=== Begin Enclosure ===

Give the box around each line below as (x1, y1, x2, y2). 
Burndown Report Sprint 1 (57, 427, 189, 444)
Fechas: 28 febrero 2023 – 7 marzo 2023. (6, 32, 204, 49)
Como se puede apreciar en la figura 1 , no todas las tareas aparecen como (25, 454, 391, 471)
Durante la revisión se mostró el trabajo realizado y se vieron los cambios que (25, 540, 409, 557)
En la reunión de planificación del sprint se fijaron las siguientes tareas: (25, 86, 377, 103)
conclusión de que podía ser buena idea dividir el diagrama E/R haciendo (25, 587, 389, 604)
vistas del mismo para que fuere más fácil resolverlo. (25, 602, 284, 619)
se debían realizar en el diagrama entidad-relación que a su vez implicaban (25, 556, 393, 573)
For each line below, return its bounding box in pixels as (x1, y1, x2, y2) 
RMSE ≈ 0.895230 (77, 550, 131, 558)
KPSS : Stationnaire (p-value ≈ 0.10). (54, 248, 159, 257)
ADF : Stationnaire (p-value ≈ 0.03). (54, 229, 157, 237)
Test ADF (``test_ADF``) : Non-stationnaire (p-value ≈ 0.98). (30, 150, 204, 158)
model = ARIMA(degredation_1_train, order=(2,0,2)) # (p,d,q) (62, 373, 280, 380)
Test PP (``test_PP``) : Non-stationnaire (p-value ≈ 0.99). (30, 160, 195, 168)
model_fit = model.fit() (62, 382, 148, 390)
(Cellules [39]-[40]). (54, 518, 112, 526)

=== End Enclosure ===

→ **What the task asks**
Begin at the first line of the records above and quote every line verbatim through the one that contains "En la reunión".

→ **Worked solution**
Give the box around each line below as (x1, y1, x2, y2). 
Burndown Report Sprint 1 (57, 427, 189, 444)
Fechas: 28 febrero 2023 – 7 marzo 2023. (6, 32, 204, 49)
Como se puede apreciar en la figura 1 , no todas las tareas aparecen como (25, 454, 391, 471)
Durante la revisión se mostró el trabajo realizado y se vieron los cambios que (25, 540, 409, 557)
En la reunión de planificación del sprint se fijaron las siguientes tareas: (25, 86, 377, 103)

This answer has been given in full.